The content of the main chemical components in the root of A. mongholicus obtained from different locations were determined and analyzed (Fig 2). The main chemical organic constituents and inorganic elements were respectively shown in Fig 2(a) and 2(b). The content of eight main constituents was distinct among the different locations, and the samples from Shanxi Province had the highest total content compared with other two origins. For the content of inorganic elements, samples from Gansu Province possessed slightly higher average content than those from the other two locations.

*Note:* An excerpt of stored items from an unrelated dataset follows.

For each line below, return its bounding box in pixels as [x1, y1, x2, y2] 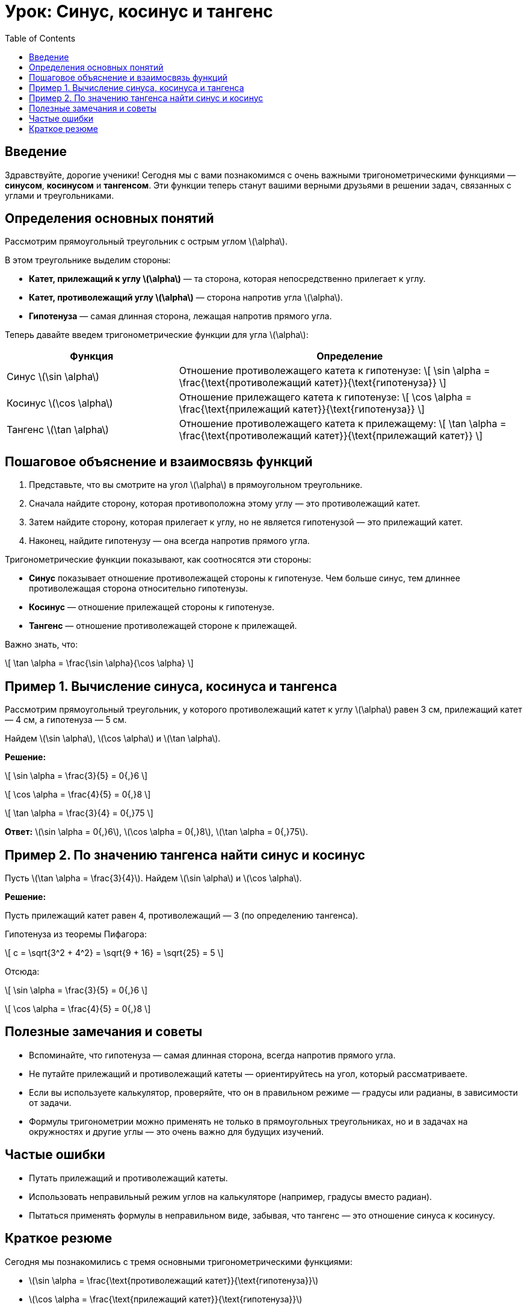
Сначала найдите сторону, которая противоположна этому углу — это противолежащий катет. [29, 498, 421, 509]
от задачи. [29, 1097, 72, 1108]
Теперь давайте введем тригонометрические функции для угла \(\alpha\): [5, 330, 309, 340]
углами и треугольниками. [5, 190, 114, 201]
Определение [316, 350, 383, 363]
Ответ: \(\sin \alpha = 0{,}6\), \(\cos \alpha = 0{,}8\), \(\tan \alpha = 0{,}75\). [5, 826, 308, 837]
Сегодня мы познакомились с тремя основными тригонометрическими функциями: [5, 1256, 353, 1267]
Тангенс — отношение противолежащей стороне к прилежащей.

Furthermore, the content of toxic metal elements, including Pb, Cd, Cr and As were in the range of the safety values (The Pharmacopoeia of the People’s Republic of China requires that Radix Astragali should contain not-more-than (NMT) 5 ppm of Pb, 0.3 ppm of Cd, 2 ppm of As, 0.2 ppm of Hg, and NMT 20 ppm of Cu). From the loading diagram and PCA analysis, three origins were significantly divided into three parts (Fig 2(c) and 2(d)).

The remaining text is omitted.